[Opening Data for this task section]

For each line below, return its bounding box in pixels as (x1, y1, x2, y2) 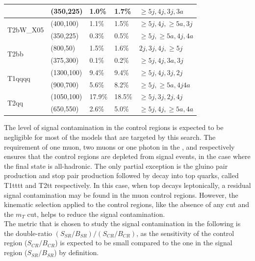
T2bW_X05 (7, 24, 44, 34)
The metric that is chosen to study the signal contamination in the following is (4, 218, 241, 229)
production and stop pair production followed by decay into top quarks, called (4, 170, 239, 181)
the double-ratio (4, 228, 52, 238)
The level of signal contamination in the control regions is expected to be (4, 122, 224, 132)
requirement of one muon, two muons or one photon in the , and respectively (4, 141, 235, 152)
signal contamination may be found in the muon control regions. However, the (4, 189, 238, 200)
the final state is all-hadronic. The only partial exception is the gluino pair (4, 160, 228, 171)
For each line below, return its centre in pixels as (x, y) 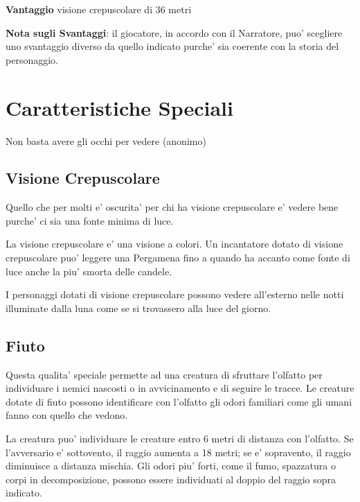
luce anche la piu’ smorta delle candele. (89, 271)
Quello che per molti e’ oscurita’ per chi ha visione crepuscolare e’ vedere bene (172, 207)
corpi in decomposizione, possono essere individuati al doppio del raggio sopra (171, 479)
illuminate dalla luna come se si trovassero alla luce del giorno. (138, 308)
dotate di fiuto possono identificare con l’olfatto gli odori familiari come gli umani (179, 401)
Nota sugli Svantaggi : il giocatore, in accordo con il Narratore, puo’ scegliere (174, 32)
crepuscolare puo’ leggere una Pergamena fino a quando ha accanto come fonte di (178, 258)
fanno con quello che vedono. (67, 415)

[Closing Data for this task section]
[Opening Data for this task section]

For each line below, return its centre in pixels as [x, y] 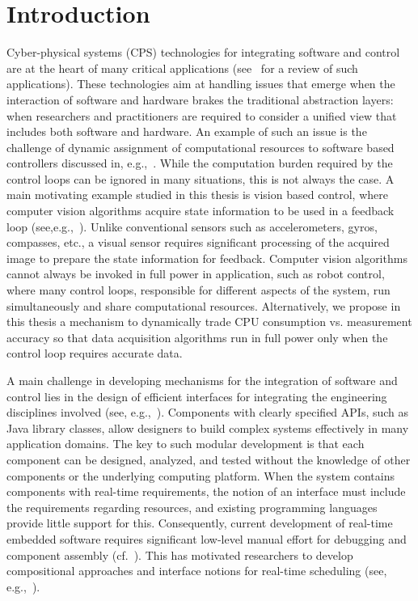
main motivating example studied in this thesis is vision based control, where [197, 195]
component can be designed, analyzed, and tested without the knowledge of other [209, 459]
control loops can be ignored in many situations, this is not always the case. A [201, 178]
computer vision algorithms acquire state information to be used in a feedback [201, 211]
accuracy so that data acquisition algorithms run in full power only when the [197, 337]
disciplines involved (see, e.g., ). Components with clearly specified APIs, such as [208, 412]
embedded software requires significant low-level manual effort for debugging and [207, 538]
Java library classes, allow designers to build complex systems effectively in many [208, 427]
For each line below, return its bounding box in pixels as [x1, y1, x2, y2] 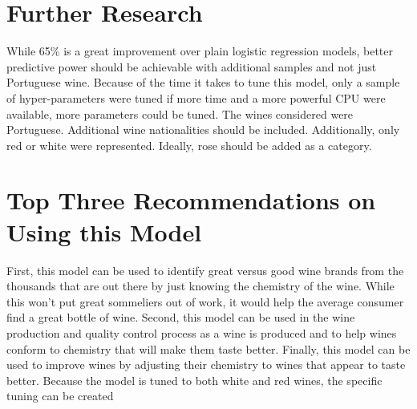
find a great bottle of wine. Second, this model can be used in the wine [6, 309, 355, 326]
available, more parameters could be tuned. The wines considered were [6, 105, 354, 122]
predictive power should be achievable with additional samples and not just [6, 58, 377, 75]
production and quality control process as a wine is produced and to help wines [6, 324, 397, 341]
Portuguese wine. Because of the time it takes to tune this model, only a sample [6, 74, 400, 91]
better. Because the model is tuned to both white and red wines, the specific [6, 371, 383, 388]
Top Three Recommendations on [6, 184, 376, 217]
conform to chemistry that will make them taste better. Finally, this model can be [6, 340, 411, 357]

[Closing Data for this task section]
[Opening Data for this task section]

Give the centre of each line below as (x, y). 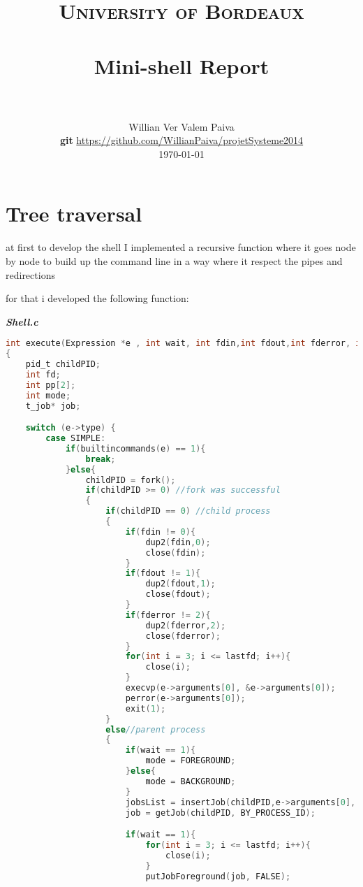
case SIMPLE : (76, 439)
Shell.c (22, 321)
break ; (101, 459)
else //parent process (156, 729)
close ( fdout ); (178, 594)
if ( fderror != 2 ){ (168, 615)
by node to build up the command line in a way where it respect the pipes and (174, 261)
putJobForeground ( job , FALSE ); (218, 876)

[Closing Data for this task section]

# Work to complete:
What is needed is an exact copy of the lines above from the one with "T2bW_X05 (7, 24, 44, 34)" to the one with "Quello che per", both ends kept, and nothing more; please leave the pictures out.

# Answer space:
T2bW_X05 (7, 24, 44, 34)
The metric that is chosen to study the signal contamination in the following is (4, 218, 241, 229)
production and stop pair production followed by decay into top quarks, called (4, 170, 239, 181)
the double-ratio (4, 228, 52, 238)
The level of signal contamination in the control regions is expected to be (4, 122, 224, 132)
requirement of one muon, two muons or one photon in the , and respectively (4, 141, 235, 152)
signal contamination may be found in the muon control regions. However, the (4, 189, 238, 200)
the final state is all-hadronic. The only partial exception is the gluino pair (4, 160, 228, 171)
For each line below, return its centre in pixels as (x, y) 
luce anche la piu’ smorta delle candele. (89, 271)
Quello che per molti e’ oscurita’ per chi ha visione crepuscolare e’ vedere bene (172, 207)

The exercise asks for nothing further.